## Work request
What follows is a set of entries. Give them again exactly, without the pictures.

## The input
Start of Block

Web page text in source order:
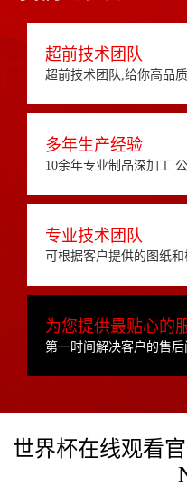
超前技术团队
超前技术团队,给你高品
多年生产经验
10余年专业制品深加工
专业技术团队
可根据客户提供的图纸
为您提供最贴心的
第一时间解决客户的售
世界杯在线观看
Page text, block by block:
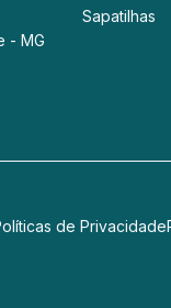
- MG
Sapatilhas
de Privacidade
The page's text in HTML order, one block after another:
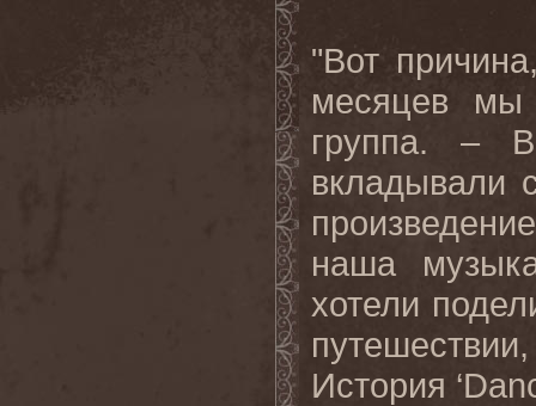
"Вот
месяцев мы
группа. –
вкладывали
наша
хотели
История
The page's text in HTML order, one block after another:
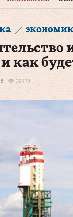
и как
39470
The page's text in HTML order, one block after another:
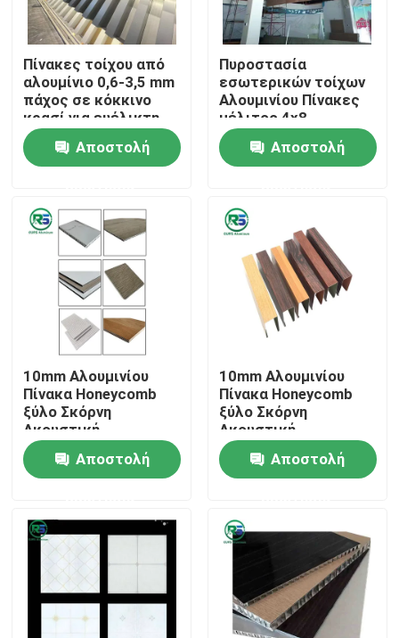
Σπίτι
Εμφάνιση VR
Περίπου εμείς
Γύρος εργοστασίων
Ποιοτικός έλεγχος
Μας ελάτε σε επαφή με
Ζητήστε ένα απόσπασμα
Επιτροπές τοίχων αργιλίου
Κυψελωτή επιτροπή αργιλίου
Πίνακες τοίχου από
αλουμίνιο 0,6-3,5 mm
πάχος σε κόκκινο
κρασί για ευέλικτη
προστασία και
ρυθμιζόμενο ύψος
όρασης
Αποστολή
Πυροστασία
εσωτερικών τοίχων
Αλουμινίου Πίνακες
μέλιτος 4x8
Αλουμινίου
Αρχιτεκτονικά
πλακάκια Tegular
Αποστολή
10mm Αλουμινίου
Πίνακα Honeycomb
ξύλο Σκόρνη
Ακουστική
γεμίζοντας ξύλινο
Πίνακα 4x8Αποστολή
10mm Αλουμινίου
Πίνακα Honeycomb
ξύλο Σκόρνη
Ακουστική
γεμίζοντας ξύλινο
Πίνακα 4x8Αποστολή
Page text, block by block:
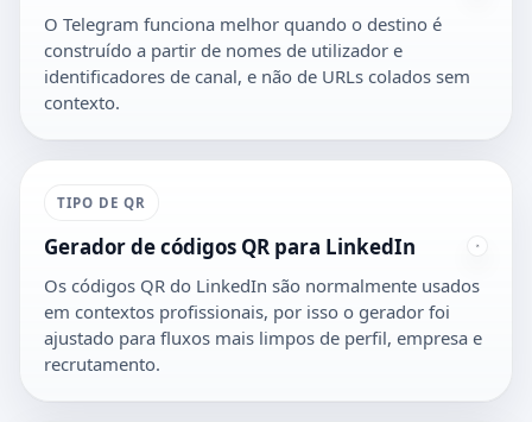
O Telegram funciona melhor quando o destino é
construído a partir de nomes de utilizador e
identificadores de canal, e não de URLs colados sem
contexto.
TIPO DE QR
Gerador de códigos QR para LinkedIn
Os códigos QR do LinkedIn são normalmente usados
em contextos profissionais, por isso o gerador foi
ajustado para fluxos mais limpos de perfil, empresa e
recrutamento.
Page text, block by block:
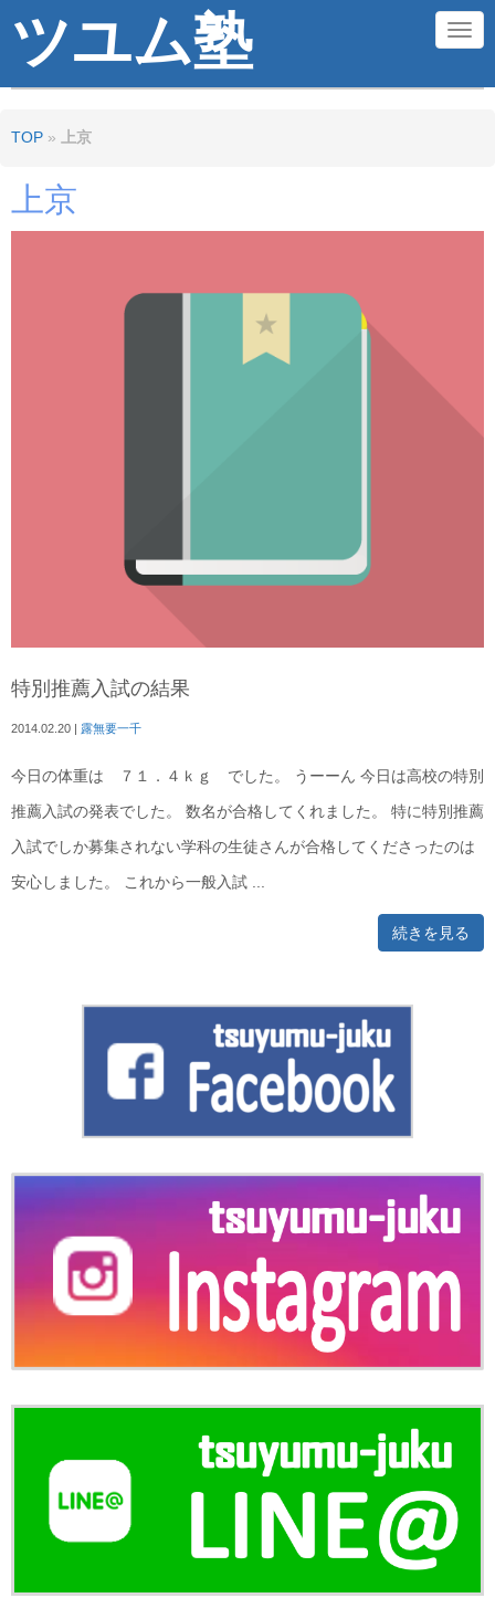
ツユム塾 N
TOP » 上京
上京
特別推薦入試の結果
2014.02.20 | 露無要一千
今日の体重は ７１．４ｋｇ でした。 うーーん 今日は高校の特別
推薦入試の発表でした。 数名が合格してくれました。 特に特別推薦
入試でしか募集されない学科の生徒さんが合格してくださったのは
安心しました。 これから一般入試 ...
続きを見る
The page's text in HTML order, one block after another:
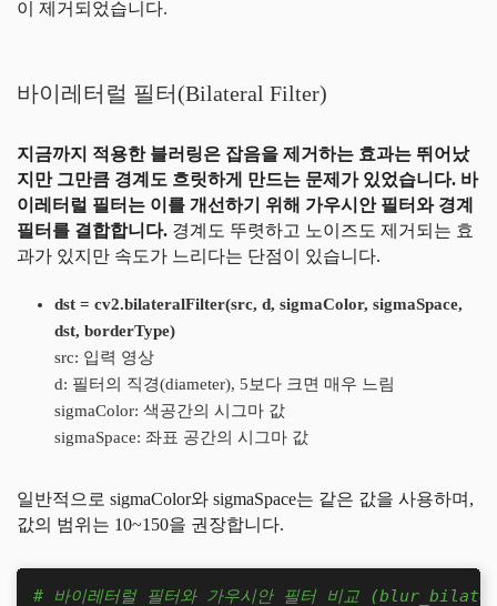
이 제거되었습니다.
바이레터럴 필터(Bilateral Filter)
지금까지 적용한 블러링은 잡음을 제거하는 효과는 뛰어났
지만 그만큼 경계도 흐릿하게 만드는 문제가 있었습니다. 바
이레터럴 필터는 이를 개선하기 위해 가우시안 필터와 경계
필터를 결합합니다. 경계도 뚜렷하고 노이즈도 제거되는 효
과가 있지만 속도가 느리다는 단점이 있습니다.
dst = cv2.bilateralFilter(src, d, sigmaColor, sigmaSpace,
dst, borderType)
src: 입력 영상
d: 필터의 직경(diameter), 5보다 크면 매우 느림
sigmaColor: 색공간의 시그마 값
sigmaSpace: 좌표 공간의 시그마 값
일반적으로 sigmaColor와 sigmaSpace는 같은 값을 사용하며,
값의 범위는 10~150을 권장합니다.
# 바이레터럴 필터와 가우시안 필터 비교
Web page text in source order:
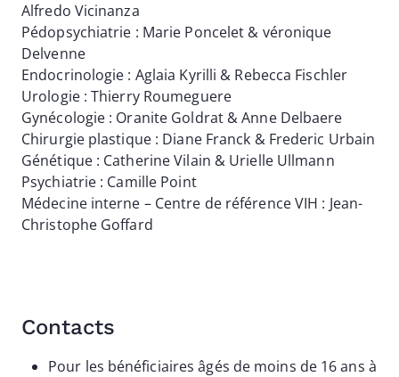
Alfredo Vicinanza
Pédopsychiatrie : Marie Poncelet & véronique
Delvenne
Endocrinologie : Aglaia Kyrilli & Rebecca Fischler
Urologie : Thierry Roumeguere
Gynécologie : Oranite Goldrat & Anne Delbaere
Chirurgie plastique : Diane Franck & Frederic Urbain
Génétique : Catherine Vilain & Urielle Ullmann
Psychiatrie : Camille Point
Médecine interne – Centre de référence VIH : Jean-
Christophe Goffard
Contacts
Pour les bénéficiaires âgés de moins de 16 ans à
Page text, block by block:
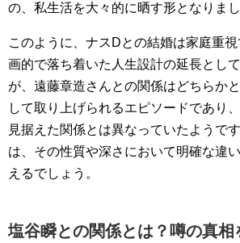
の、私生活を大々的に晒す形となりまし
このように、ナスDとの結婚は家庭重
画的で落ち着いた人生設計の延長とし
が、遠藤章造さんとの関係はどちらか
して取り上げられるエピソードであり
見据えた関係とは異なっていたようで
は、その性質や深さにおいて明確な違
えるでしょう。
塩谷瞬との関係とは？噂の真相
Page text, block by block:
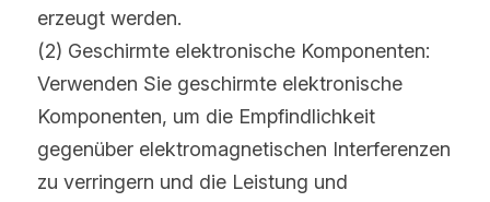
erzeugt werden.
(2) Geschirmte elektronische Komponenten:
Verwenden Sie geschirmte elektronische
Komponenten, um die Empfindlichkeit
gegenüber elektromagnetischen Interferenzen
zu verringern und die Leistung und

End of Block

## Output of the task
Web page text in source order:
超前技术团队
超前技术团队,给你高品
多年生产经验
10余年专业制品深加工
专业技术团队
可根据客户提供的图纸
为您提供最贴心的
第一时间解决客户的售
世界杯在线观看
Page text, block by block:
- MG
Sapatilhas
de Privacidade
The page's text in HTML order, one block after another:
"Вот
месяцев мы
группа. –
вкладывали
наша
хотели
История
The page's text in HTML order, one block after another:
и как
39470
The page's text in HTML order, one block after another:
Σπίτι
Εμφάνιση VR
Περίπου εμείς
Γύρος εργοστασίων
Ποιοτικός έλεγχος
Μας ελάτε σε επαφή με
Ζητήστε ένα απόσπασμα
Επιτροπές τοίχων αργιλίου
Κυψελωτή επιτροπή αργιλίου
Πίνακες τοίχου από
αλουμίνιο 0,6-3,5 mm
πάχος σε κόκκινο
κρασί για ευέλικτη
προστασία και
ρυθμιζόμενο ύψος
όρασης
Αποστολή
Πυροστασία
εσωτερικών τοίχων
Αλουμινίου Πίνακες
μέλιτος 4x8
Αλουμινίου
Αρχιτεκτονικά
πλακάκια Tegular
Αποστολή
10mm Αλουμινίου
Πίνακα Honeycomb
ξύλο Σκόρνη
Ακουστική
γεμίζοντας ξύλινο
Πίνακα 4x8Αποστολή
10mm Αλουμινίου
Πίνακα Honeycomb
ξύλο Σκόρνη
Ακουστική
γεμίζοντας ξύλινο
Πίνακα 4x8Αποστολή
Page text, block by block:
O Telegram funciona melhor quando o destino é
construído a partir de nomes de utilizador e
identificadores de canal, e não de URLs colados sem
contexto.
TIPO DE QR
Gerador de códigos QR para LinkedIn
Os códigos QR do LinkedIn são normalmente usados
em contextos profissionais, por isso o gerador foi
ajustado para fluxos mais limpos de perfil, empresa e
recrutamento.
Page text, block by block:
ツユム塾 N
TOP » 上京
上京
特別推薦入試の結果
2014.02.20 | 露無要一千
今日の体重は ７１．４ｋｇ でした。 うーーん 今日は高校の特別
推薦入試の発表でした。 数名が合格してくれました。 特に特別推薦
入試でしか募集されない学科の生徒さんが合格してくださったのは
安心しました。 これから一般入試 ...
続きを見る
The page's text in HTML order, one block after another:
이 제거되었습니다.
바이레터럴 필터(Bilateral Filter)
지금까지 적용한 블러링은 잡음을 제거하는 효과는 뛰어났
지만 그만큼 경계도 흐릿하게 만드는 문제가 있었습니다. 바
이레터럴 필터는 이를 개선하기 위해 가우시안 필터와 경계
필터를 결합합니다. 경계도 뚜렷하고 노이즈도 제거되는 효
과가 있지만 속도가 느리다는 단점이 있습니다.
dst = cv2.bilateralFilter(src, d, sigmaColor, sigmaSpace,
dst, borderType)
src: 입력 영상
d: 필터의 직경(diameter), 5보다 크면 매우 느림
sigmaColor: 색공간의 시그마 값
sigmaSpace: 좌표 공간의 시그마 값
일반적으로 sigmaColor와 sigmaSpace는 같은 값을 사용하며,
값의 범위는 10~150을 권장합니다.
# 바이레터럴 필터와 가우시안 필터 비교
Web page text in source order:
Alfredo Vicinanza
Pédopsychiatrie : Marie Poncelet & véronique
Delvenne
Endocrinologie : Aglaia Kyrilli & Rebecca Fischler
Urologie : Thierry Roumeguere
Gynécologie : Oranite Goldrat & Anne Delbaere
Chirurgie plastique : Diane Franck & Frederic Urbain
Génétique : Catherine Vilain & Urielle Ullmann
Psychiatrie : Camille Point
Médecine interne – Centre de référence VIH : Jean-
Christophe Goffard
Contacts
Pour les bénéficiaires âgés de moins de 16 ans à
Page text, block by block:
の、私生活を大々的に晒す形となりまし
このように、ナスDとの結婚は家庭重
画的で落ち着いた人生設計の延長とし
が、遠藤章造さんとの関係はどちらか
して取り上げられるエピソードであり
見据えた関係とは異なっていたようで
は、その性質や深さにおいて明確な違
えるでしょう。
塩谷瞬との関係とは？噂の真相
Page text, block by block:
erzeugt werden.
(2) Geschirmte elektronische Komponenten:
Verwenden Sie geschirmte elektronische
Komponenten, um die Empfindlichkeit
gegenüber elektromagnetischen Interferenzen
zu verringern und die Leistung und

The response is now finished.